2.3   Development direction of hydrogen reduction reactor and process design

The main forms of hydrogen reduction reactor include shaft furnace, fluidized bed, and fixed bed. Based on the types and particle sizes of iron-ore raw materials, hydrogen reduction reactor adopts different forms. Shaft furnace hydrogen reduction is suitable for high-grade lump ores and oxidized pellets, and fluidized and fixed beds are suitable for fine ores. If the grade of raw iron ore is low, it needs to be dissociated and separated to obtain iron concentrate powder.
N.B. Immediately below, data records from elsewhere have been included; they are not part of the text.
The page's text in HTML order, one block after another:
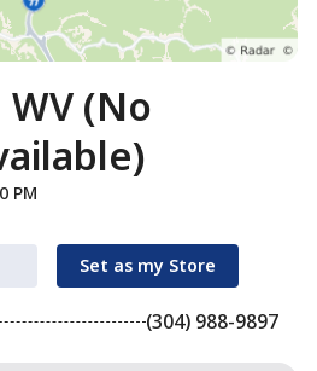
(No
PM
Set as my Store
(304) 988-9897
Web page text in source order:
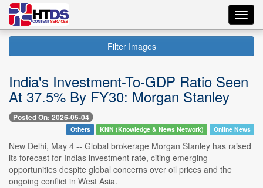
Filter Images
India's Investment-To-GDP Ratio Seen
At 37.5% By FY30: Morgan Stanley
Posted On: 2026-05-04
Others KNN (Knowledge & News Network) Online News
New Delhi, May 4 -- Global brokerage Morgan Stanley has raised
its forecast for Indias investment rate, citing emerging
opportunities despite global concerns over oil prices and the
ongoing conflict in West Asia.
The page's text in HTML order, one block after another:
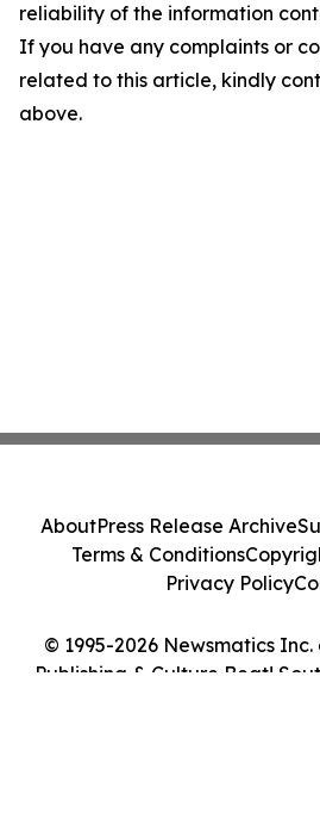
reliability of the information
If you have any complaints or
related to this article, kindly
above.
© 1995-2026 Newsmatics
Publishing & Culture Beat!
AboutPress Release Archive
Terms & Conditions
Privacy Policy
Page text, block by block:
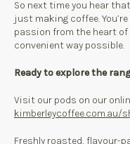
So next time you hear
just making coffee.
passion from the heart
convenient way possible.
Ready to explore the
Visit our pods on our
kimberleycoffee.com.au/
Freshly roasted, flavour-
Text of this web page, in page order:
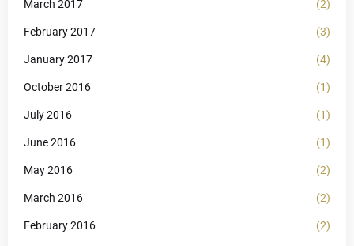
March 2017 (2)
February 2017 (3)
January 2017 (4)
October 2016 (1)
July 2016 (1)
June 2016 (1)
May 2016 (2)
March 2016 (2)
February 2016 (2)
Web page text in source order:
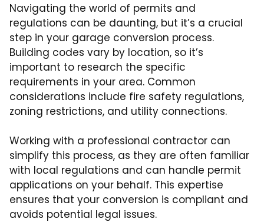
Navigating the world of permits and
regulations can be daunting, but it’s a crucial
step in your garage conversion process.
Building codes vary by location, so it’s
important to research the specific
requirements in your area. Common
considerations include fire safety regulations,
zoning restrictions, and utility connections.
Working with a professional contractor can
simplify this process, as they are often familiar
with local regulations and can handle permit
applications on your behalf. This expertise
ensures that your conversion is compliant and
avoids potential legal issues.
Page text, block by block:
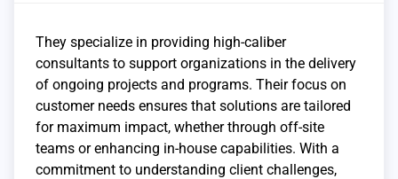
They specialize in providing high-caliber
consultants to support organizations in the delivery
of ongoing projects and programs. Their focus on
customer needs ensures that solutions are tailored
for maximum impact, whether through off-site
teams or enhancing in-house capabilities. With a
commitment to understanding client challenges,
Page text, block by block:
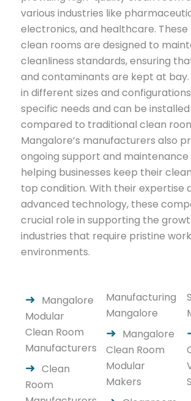
various industries like
electronics, and healthcare. These
clean rooms are designed to
cleanliness standards, ensuring
and contaminants are kept at
in different sizes and
specific needs and can be
compared to traditional clean
Mangalore’s manufacturers also
ongoing support and maintenance
helping businesses keep their
top condition. With their expertise
advanced technology, these
crucial role in supporting the
industries that require pristine
environments.
Mangalore
Modular
Clean Room
Manufacturers
Clean
Room
Manufacturing
Mangalore
Mangalore
Clean Room
Modular
Makers
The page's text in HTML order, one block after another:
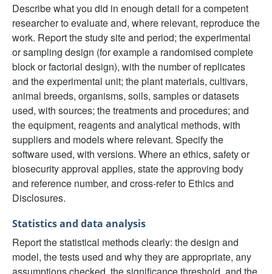
Describe what you did in enough detail for a competent
researcher to evaluate and, where relevant, reproduce the
work. Report the study site and period; the experimental
or sampling design (for example a randomised complete
block or factorial design), with the number of replicates
and the experimental unit; the plant materials, cultivars,
animal breeds, organisms, soils, samples or datasets
used, with sources; the treatments and procedures; and
the equipment, reagents and analytical methods, with
suppliers and models where relevant. Specify the
software used, with versions. Where an ethics, safety or
biosecurity approval applies, state the approving body
and reference number, and cross-refer to Ethics and
Disclosures.
Statistics and data analysis
Report the statistical methods clearly: the design and
model, the tests used and why they are appropriate, any
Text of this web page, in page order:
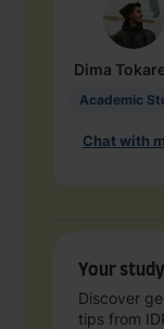
Dima
Chat with
Your
Discover
tips from
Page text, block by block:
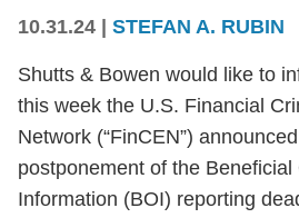
10.31.24 STEFAN A. RUBIN
Shutts & Bowen would like to
this week the U.S. Financial
Network (“FinCEN”)
postponement of the Beneficial
Information (BOI) reporting
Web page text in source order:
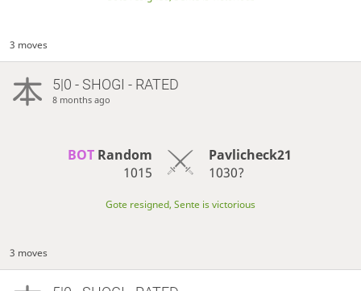
3 moves
5|0 - SHOGI - RATED
8 months ago
BOT Random
1015
Pavlicheck21
1030?
Gote resigned, Sente is victorious
3 moves
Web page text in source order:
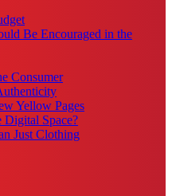
Be Encouraged in the
Consumer
Yellow Pages
Space?
Just Clothing
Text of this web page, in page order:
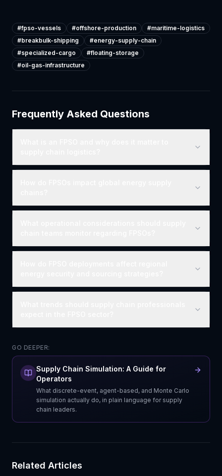
#fpso-vessels #offshore-production #maritime-logistics
#breakbulk-shipping #energy-supply-chain
#specialized-cargo #floating-storage
#oil-gas-infrastructure
Frequently Asked Questions
GO DEEPER:
Supply Chain Simulation: A Guide for
Operators
What discrete-event, agent-based, and Monte Carlo
simulation actually do, in plain language for supply
chain leaders.
Related Articles
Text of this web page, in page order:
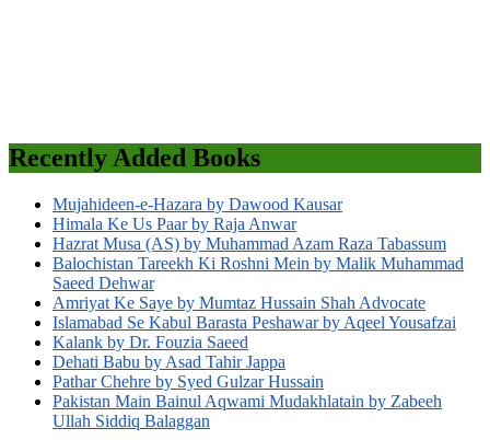
Recently Added Books
Mujahideen-e-Hazara by Dawood Kausar
Himala Ke Us Paar by Raja Anwar
Hazrat Musa (AS) by Muhammad Azam Raza Tabassum
Balochistan Tareekh Ki Roshni Mein by Malik Muhammad
Saeed Dehwar
Amriyat Ke Saye by Mumtaz Hussain Shah Advocate
Islamabad Se Kabul Barasta Peshawar by Aqeel Yousafzai
Kalank by Dr. Fouzia Saeed
Dehati Babu by Asad Tahir Jappa
Pathar Chehre by Syed Gulzar Hussain
Pakistan Main Bainul Aqwami Mudakhlatain by Zabeeh
Ullah Siddiq Balaggan
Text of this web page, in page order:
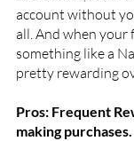
account without
all. And when your
something like a
pretty rewarding
Pros: Frequent
making
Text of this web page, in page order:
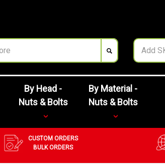
By Head -
Nuts & Bolts
By Material -
Nuts & Bolts
CUSTOM ORDERS
BULK ORDERS
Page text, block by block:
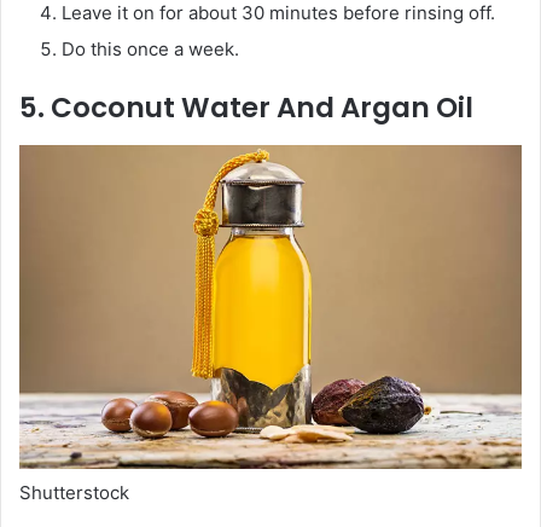
Leave it on for about 30 minutes before rinsing off.
Do this once a week.
5. Coconut Water And Argan Oil
Shutterstock
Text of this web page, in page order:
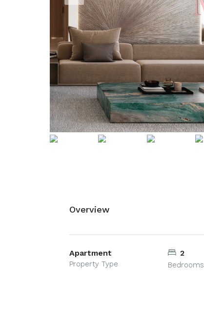
Overview
Apartment
Property Type
2
Bedrooms
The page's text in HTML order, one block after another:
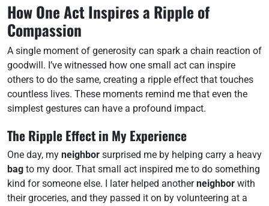
How One Act Inspires a Ripple of
Compassion
A single moment of generosity can spark a chain reaction of
goodwill. I’ve witnessed how one small act can inspire
others to do the same, creating a ripple effect that touches
countless lives. These moments remind me that even the
simplest gestures can have a profound impact.
The Ripple Effect in My Experience
One day, my neighbor surprised me by helping carry a heavy
bag to my door. That small act inspired me to do something
kind for someone else. I later helped anotherneighbor with
their groceries, and they passed it on by volunteering at a
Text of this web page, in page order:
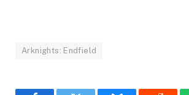
Arknights: Endfield
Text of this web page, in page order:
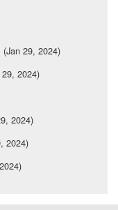
(Jan 29, 2024)
29, 2024)
2024)
2024)
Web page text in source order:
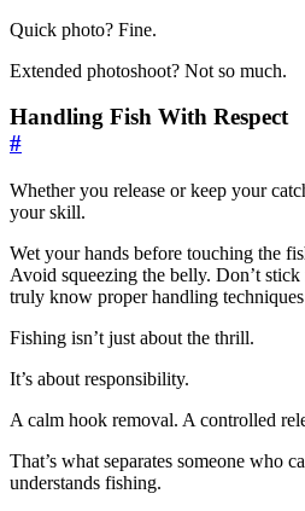
Quick photo? Fine.
Extended photoshoot? Not so much.
Handling Fish With Respect
#
Whether you release or keep your
your skill.
Wet your hands before touching the
Avoid squeezing the belly. Don’t
truly know proper handling
Fishing isn’t just about the thrill.
It’s about responsibility.
A calm hook removal. A controlled
That’s what separates someone who
understands fishing.
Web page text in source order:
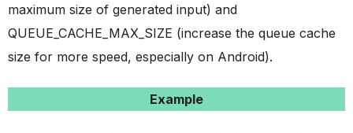
maximum size of generated input) and
QUEUE_CACHE_MAX_SIZE (increase the queue cache
size for more speed, especially on Android).
Example
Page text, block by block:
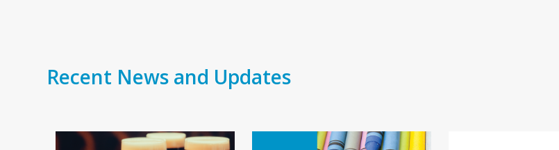
Recent News and Updates
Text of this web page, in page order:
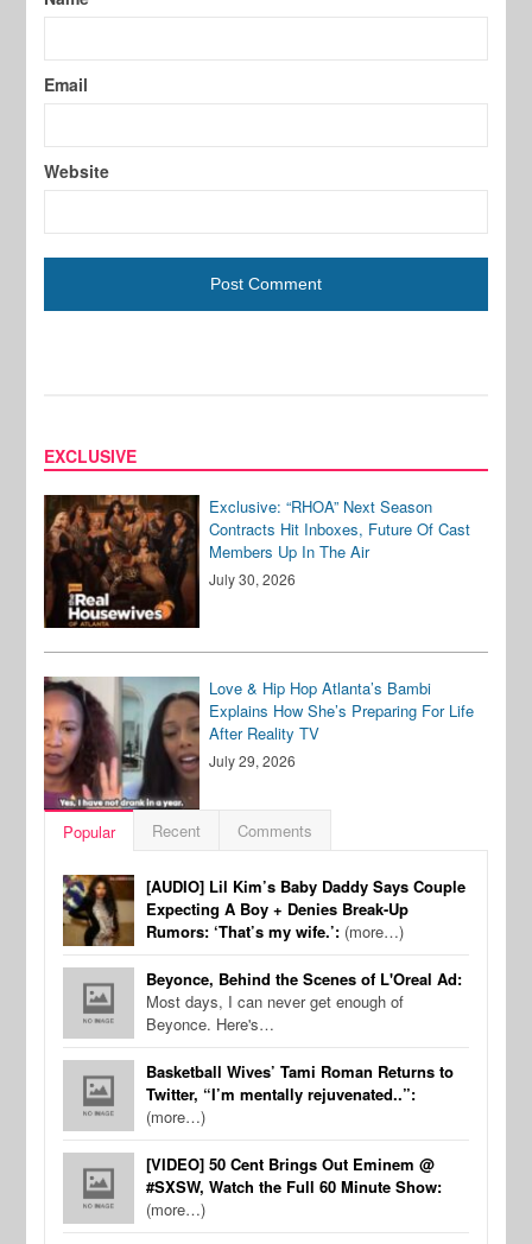
Email
Website
EXCLUSIVE
Exclusive: “RHOA” Next Season
Contracts Hit Inboxes, Future Of Cast
Members Up In The Air
July 30, 2026
Love & Hip Hop Atlanta’s Bambi
Explains How She’s Preparing For Life
After Reality TV
July 29, 2026
Popular Recent Comments
[AUDIO] Lil Kim’s Baby Daddy Says Couple
Expecting A Boy + Denies Break-Up
Rumors: ‘That’s my wife.’: (more…)
Beyonce, Behind the Scenes of L'Oreal Ad:
Most days, I can never get enough of
Beyonce. Here's…
Basketball Wives’ Tami Roman Returns to
Twitter, “I’m mentally rejuvenated..”:
(more…)
[VIDEO] 50 Cent Brings Out Eminem @
#SXSW, Watch the Full 60 Minute Show:
(more…)
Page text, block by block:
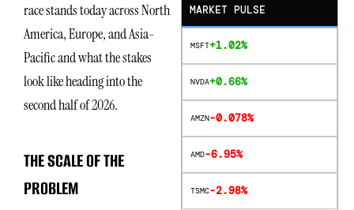
race stands today across North
America, Europe, and Asia-
Pacific and what the stakes
look like heading into the
second half of 2026.
THE SCALE OF THE
PROBLEM
MARKET PULSE
MSFT+1.02%
NVDA+0.66%
AMZN-0.078%
AMD-6.95%
TSMC-2.98%
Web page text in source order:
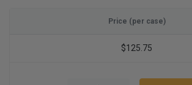
Price (per case)
$125.75
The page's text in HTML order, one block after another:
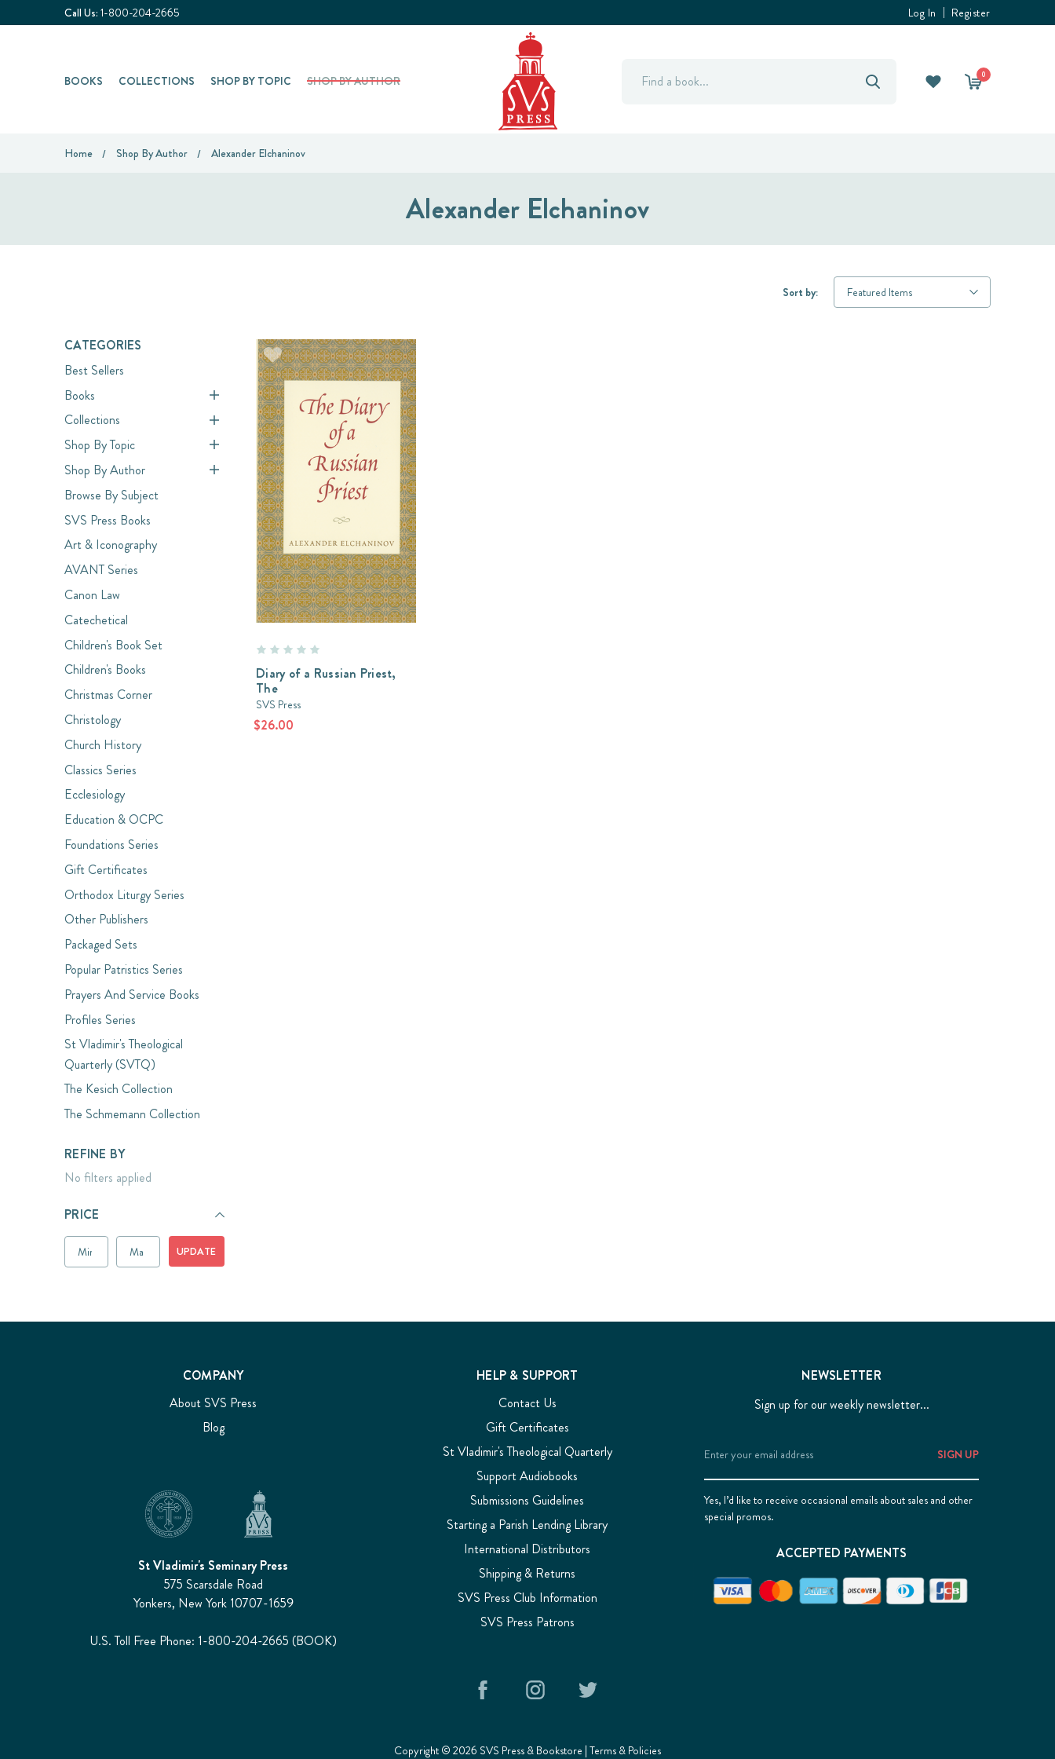
Call Us: 1-800-204-2665 Log In Register
BOOKS COLLECTIONS SHOP BY TOPIC SHOP BY AUTHOR Search 0
Home Shop By Author Alexander Elchaninov
Alexander Elchaninov
CATEGORIES
Best Sellers
Books
Collections
Shop By Topic
Shop By Author
Browse By Subject
SVS Press Books
Art & Iconography
AVANT Series
Canon Law
Catechetical
Children's Book Set
Children's Books
Christmas Corner
Christology
Church History
Classics Series
Ecclesiology
Education & OCPC
Foundations Series
Gift Certificates
Orthodox Liturgy Series
Other Publishers
Packaged Sets
Popular Patristics Series
Prayers And Service Books
Profiles Series
St Vladimir's Theological
Quarterly (SVTQ)
The Kesich Collection
The Schmemann Collection
REFINE BY
No filters applied
PRICE
UPDATE
Sort by:
Diary of a Russian Priest,
The
SVS Press
$26.00
COMPANY
About SVS Press
Blog
St Vladimir's Seminary Press
575 Scarsdale Road
Yonkers, New York 10707-1659
U.S. Toll Free Phone: 1-800-204-2665 (BOOK)
HELP & SUPPORT
Contact Us
Gift Certificates
St Vladimir's Theological Quarterly
Support Audiobooks
Submissions Guidelines
Starting a Parish Lending Library
International Distributors
Shipping & Returns
SVS Press Club Information
SVS Press Patrons
NEWSLETTER
Sign up for our weekly newsletter...
Address
Yes, I’d like to receive occasional emails about sales and other
special promos.
ACCEPTED PAYMENTS
Copyright © 2026 SVS Press & Bookstore | Terms & Policies

Different hydrogen reduction reactors are used depending on their particle size distribution.

The development trend of DRI in the world shows that the gas-based shaft furnace process is an effective way to rapidly expand the production of DRI. In 2020, the output of gas-based DRI accounted for about 75% of the total output of DRI, which shows significant development potential and competitiveness [27]. At present, the major process of gas-based reduction ironmaking is Midrex and HYL processes, which have been proven to be successful by large-scale generation units. Fig. 3 shows the typical shaft-furnace hydrogen-reduction process flow. The following measures can be applied in technological design to reduce hydrogen consumption and improve the reduction efficiency.

Figure  3.  Process flow of pure-hydrogen reduction.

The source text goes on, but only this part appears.